第二話『天使と罪と』(3)
牢屋、という物がある。
基本ここにはGAV内での規則違反者が収監されることになっているが、正直一見すると雑な作りだ。
セキュリティゲートはともかく、昔のファンタジー映画でも見ているかのような、鉄格子だけの牢屋なのだ。
もっとも、周囲は石造りではなくむき出しの鉄筋コンクリートだが。
更に言うなら、鉄骨には電流が常に走っている。セキュリティが解除されない限り、脱出が出来ないように仕組んであった。
赤城や警備兵と共に、アザゼルが収監されている牢屋に行く。
アザゼルの眼は、ハッキリしていた。目覚めたばかりとは、思えないほどだった。
しかし、いる場所は電気椅子の上だ。
しかも獣用の手錠を取り付けられ、脚もくくりつけられている。
あまり人道的ではない、と言われてしまうだろうが、天使に対してはどれだけ警戒しても、警戒しきらないことはないのだ。
かつて、何処かの支部が天使を捕虜にしたことがあったが、すぐさま手錠も外され、内部から徹底的に荒らされた果てに、その支部は全滅した。
そうした措置を執っているにもかかわらず、アザゼルは随分と大人しいと、美樹には思えた。
特に抵抗するのでもなく、ただ悠然と、電気椅子に座っている。
「あの麻酔撃たれて、もう覚醒するとはな。正直驚いたぞ。それも天使の改造結果か?」
「ああ、思い出したよ。お前か。俺に麻酔を打ったのは」
はぁと、アザゼルはため息を吐いた。
頭の輪っかは、相変わらずショートした蛍光灯のように黒いが、それ以外は人間と変わらないようにしか、美樹には見えなかった。天使だと言われても、初見だったらあまり信じられないだろう。
急に、アザゼルが自分に目を向けた。
「ああ、あの時の女か。戦場で怯えているようだと、お前死ぬぞ」
思わず、目を丸くした。
何を言っているんだ、この天使はと、思ってしまった。
だが、至極もっともだ。
この天使は、戦場をわかりきっている。慣れている、とも言えた。
何か精神構造が根本的に違う種類の存在なのだろうと、自覚するには十分だった。
「私は戦闘が専門じゃないからね。それに、人間はあなた達天使と違って、あっさり死んじゃうものよ。もっとも、天使を狩る教育されて、命なんて軽いって分かってるのに、今更震えるというのも、情けない話よね」
「そうか。そういうものか。俺の命も、昔から軽かったからな。しかし、そうか、そういう考えもあるのか」
ふむ、と、アザゼルが唸った。
なんというか、意外につかみ所のない性格をしていると、何処かで思った。
今までの天使とまるで違って、敵意がないから、なおのことそう思ってしまうのかも知れないと、美樹は感じる。
アザゼルが、今度は赤城に視線を向けた。
「で、俺を電気椅子に拘束していると言う事は、いつでも殺せる、ということか」
「そういうことだ。お前の真意が知りたいからな。それまではその体勢でいてくれ。良い気分は、しないだろうがな」
「いや、捕虜、特に俺達天使に対して、人間が取る対応はこんな物だろうと思っていたから、特に何も思わないな」
赤城の言葉に対しても、この状況に対しても、妙に淡々としている。端末に、アザゼルの脈のデータを取らせているが、ずっと変化がない。

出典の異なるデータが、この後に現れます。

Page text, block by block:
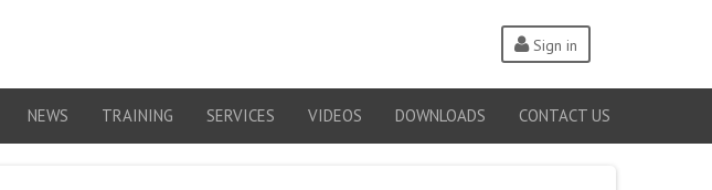
Sign in
NEWS TRAINING SERVICES VIDEOS DOWNLOADS CONTACT US
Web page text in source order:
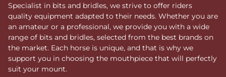
Specialist in bits and bridles, we strive to offer riders
quality equipment adapted to their needs. Whether you are
an amateur or a professional, we provide you with a wide
range of bits and bridles, selected from the best brands on
the market. Each horse is unique, and that is why we
support you in choosing the mouthpiece that will perfectly
suit your mount.
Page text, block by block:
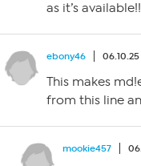
as it’s available!!
ebony46 06.10.25
This makes
from this line
mookie457
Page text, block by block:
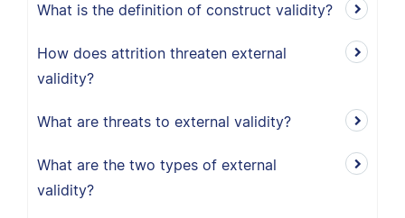
What is the definition of construct validity?
How does attrition threaten external
validity?
What are threats to external validity?
What are the two types of external
validity?
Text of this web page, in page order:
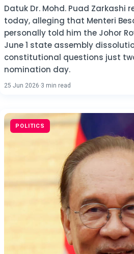
Datuk Dr. Mohd. Puad Zarkashi
today, alleging that Menteri
personally told him the Johor
June 1 state assembly
constitutional questions just
nomination day.
25 Jun 2026·3 min read
POLITICS
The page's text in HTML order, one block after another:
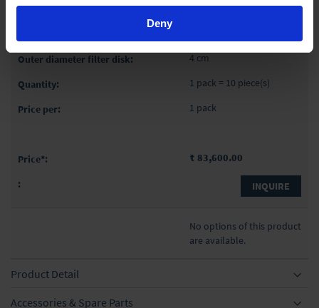
Deny
50 ml
4 cm
1 pack = 10 piece(s)
1 pack
₹ 83,600.00
INQUIRE
No options of this product
are available.
Product Detail
Accessories & Spare Parts
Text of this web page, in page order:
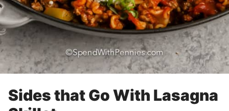
Sides that Go With Lasagna
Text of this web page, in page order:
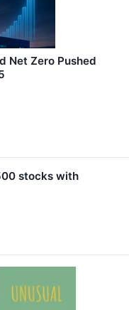
Net Zero Pushed
stocks with
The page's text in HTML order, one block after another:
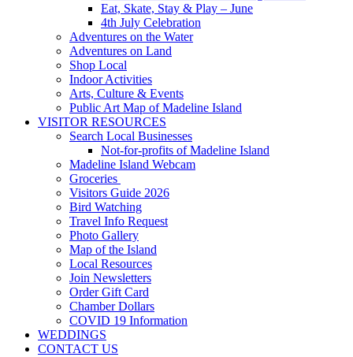
Eat, Skate, Stay & Play – June
4th July Celebration
Adventures on the Water
Adventures on Land
Shop Local
Indoor Activities
Arts, Culture & Events
Public Art Map of Madeline Island
VISITOR RESOURCES
Search Local Businesses
Not-for-profits of Madeline Island
Madeline Island Webcam
Groceries
Visitors Guide 2026
Bird Watching
Travel Info Request
Photo Gallery
Map of the Island
Local Resources
Join Newsletters
Order Gift Card
Chamber Dollars
COVID 19 Information
WEDDINGS
CONTACT US
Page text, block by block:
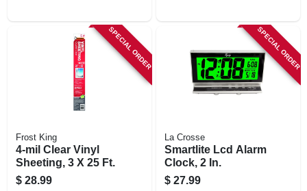
SPECIAL ORDER
Frost King
4-mil Clear Vinyl
Sheeting, 3 X 25 Ft.
$ 28.99
SPECIAL ORDER
La Crosse
Smartlite Lcd Alarm
Clock, 2 In.
$ 27.99
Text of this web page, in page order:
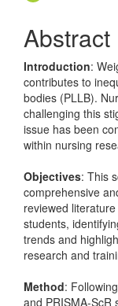
Abstract
Introduction:
contributes to
bodies (PLLB).
challenging this
issue has been
within nursing
Objectives: This
comprehensive
reviewed
students,
trends and
research and
Method:
and PRISMA-ScR
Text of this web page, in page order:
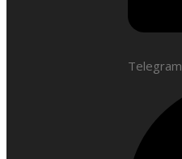
Telegram
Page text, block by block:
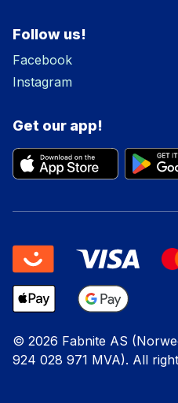
Follow us!
Facebook
Instagram
Get our app!
© 2026 Fabnite AS
924 028 971 MVA). All

脳波も同様、人間のそれとほぼ変わらない波長をしている。特段変な波があるわけでもない。
妙に達観している、というのがこの数分でアザゼルに対して美樹が抱いた印象だった。
「では、最初に聞くが、お前は何だ?」
「アザゼル。天使からはそう呼ばれている。気にくわなければ、お前達の好きに呼べば良い」
「いや、名前が変わると面倒だ。アザゼルのままでいこう」
そうか、としかアザゼルは言わなかった。
感情の起伏がなさすぎるのは、少し不気味に思えてならない。
赤城も恐らく、それは分かっているのだろう。だから淡々と質問する、ということに止めているように美樹には見えた。

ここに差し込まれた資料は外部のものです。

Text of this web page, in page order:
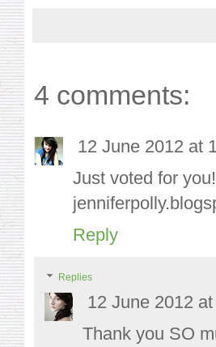
4 comments:
12 June 2012 at
Just voted for
Reply
Replies
12 June 2012
Thank you SO
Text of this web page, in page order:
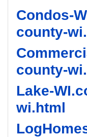
Condos-
county-
county-
Lake-
wi.html
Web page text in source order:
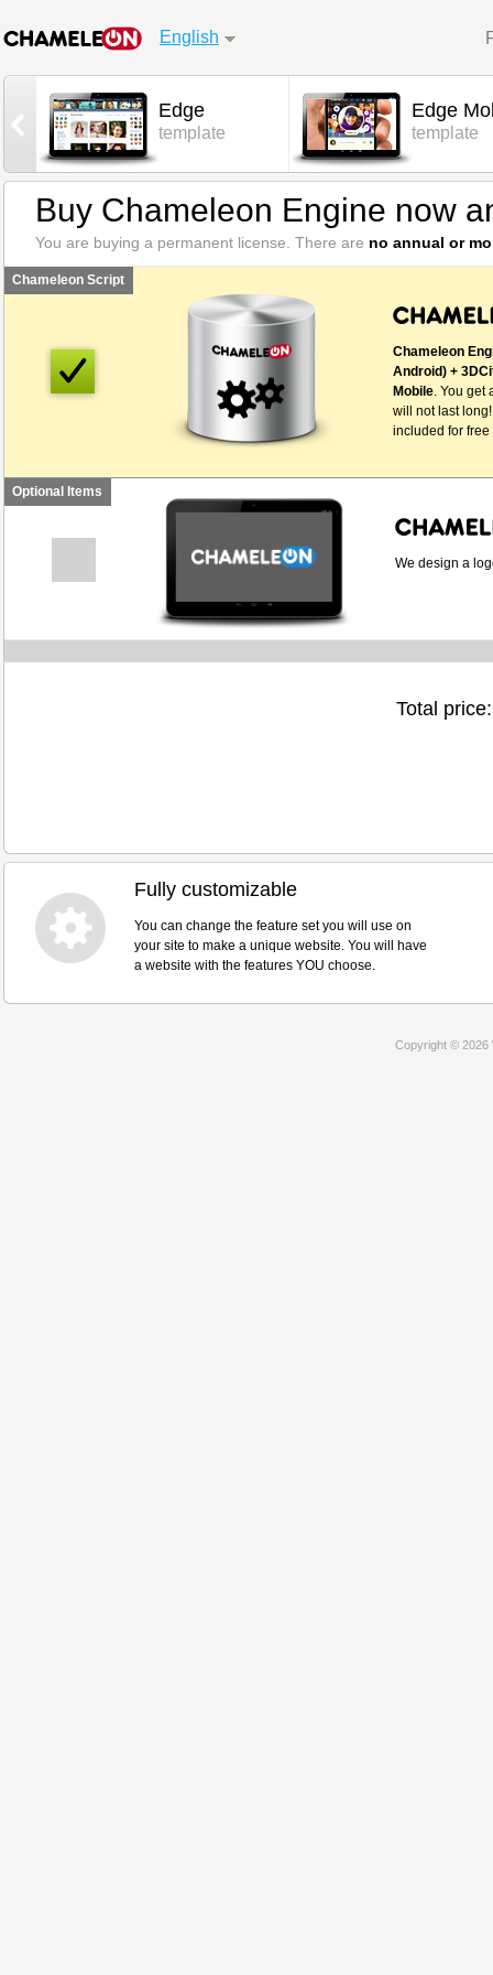
English
Edge
template
Edge
template
Buy Chameleon Engine now
You are buying a permanent license. There are no annual or
Chameleon Script
Chameleon
Android) +
Mobile. You get
will not last
included for free
Optional Items
We design a
Total
Fully customizable
You can change the feature set you will use on
your site to make a unique website. You will have
a website with the features YOU choose.
Copyright © 2026

「では、次の質問だ、アザゼル。何故、お前は天使を裏切った?」
その言葉の瞬間、ぴくりと、アザゼルの脈が反応した。
「俺の上司が、天界の、要するに天使達のいる場所のやり方に、疑問を思った。故に、天界を裏切る『堕天計画』という計画を立てた。それに対して、俺は付き従って、天使を裏切ることにし、上司や多数の同志と共に、人間界に味方することにしたんだ。人間に味方し、人間界から天界を正すために、俺達は天使ではなく堕天使となった」
少し、興奮の色が見て取れた。
初めて、見て取れた感情だった。
しかし、こちらは急に言われた言葉に対応する方法をどうすればいいのか、呆然としている頭で考えなくてはならない。
少ししてから、赤城が咳ばらいを一つして、アザゼルを見た。
こちらも、再度観測データを見入ることにした。そうした方が、気が楽だった。
「上司、というのは?」
「天界のナンバー3に当たる方だ。俺はその直属だった。名はルシフェル。多分、お前達も聞いただろう、『時は来た』という声を。あの声の主が、ルシフェル殿だ」
なるほど、どうやらあの声は幻聴ではなかったらしい。死ぬ寸前だったから、何かの幻聴だと疑っていたが、まさか現実だったとは思いもしなかった。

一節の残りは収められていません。